Retype, word for word, every line from the one holding "only at the" through the one holding "hydrogen‐bonded water to" in the entries below, both included, and only those lines.

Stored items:
┌──

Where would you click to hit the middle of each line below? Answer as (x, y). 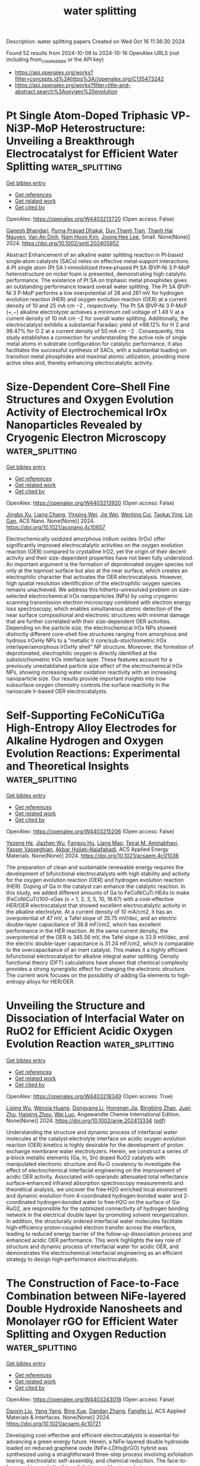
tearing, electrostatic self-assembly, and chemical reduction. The (86, 1461)
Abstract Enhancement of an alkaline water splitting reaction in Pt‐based (95, 255)
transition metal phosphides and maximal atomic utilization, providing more (98, 356)
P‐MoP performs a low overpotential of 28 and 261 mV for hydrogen (101, 293)
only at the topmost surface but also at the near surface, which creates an (97, 570)
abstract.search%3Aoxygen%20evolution (66, 91)
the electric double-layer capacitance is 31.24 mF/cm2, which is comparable (100, 943)
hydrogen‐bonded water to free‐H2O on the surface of (104, 1202)
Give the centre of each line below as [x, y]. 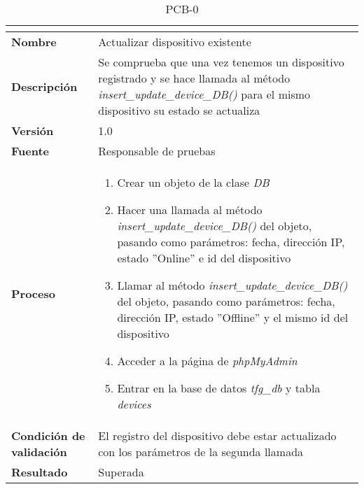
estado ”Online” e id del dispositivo [204, 258]
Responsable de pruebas [157, 151]
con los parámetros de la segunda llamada [201, 452]
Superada [121, 472]
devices [134, 404]
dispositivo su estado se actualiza [179, 110]
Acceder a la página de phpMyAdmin [207, 361]
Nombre [34, 42]
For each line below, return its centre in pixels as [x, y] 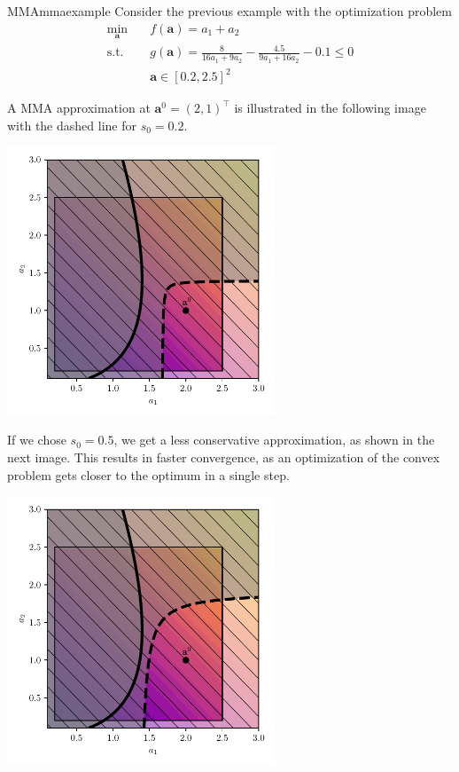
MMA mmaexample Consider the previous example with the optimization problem [229, 11]
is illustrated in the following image [330, 108]
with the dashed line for [72, 125]
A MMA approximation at [79, 108]
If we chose [37, 440]
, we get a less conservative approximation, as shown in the [274, 440]
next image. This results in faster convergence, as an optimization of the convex [224, 457]
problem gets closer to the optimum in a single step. [148, 474]

└──

* [REPLY TO THE EXERCISE]
only at the topmost surface but also at the near surface, which creates an (97, 570)
abstract.search%3Aoxygen%20evolution (66, 91)
the electric double-layer capacitance is 31.24 mF/cm2, which is comparable (100, 943)
hydrogen‐bonded water to free‐H2O on the surface of (104, 1202)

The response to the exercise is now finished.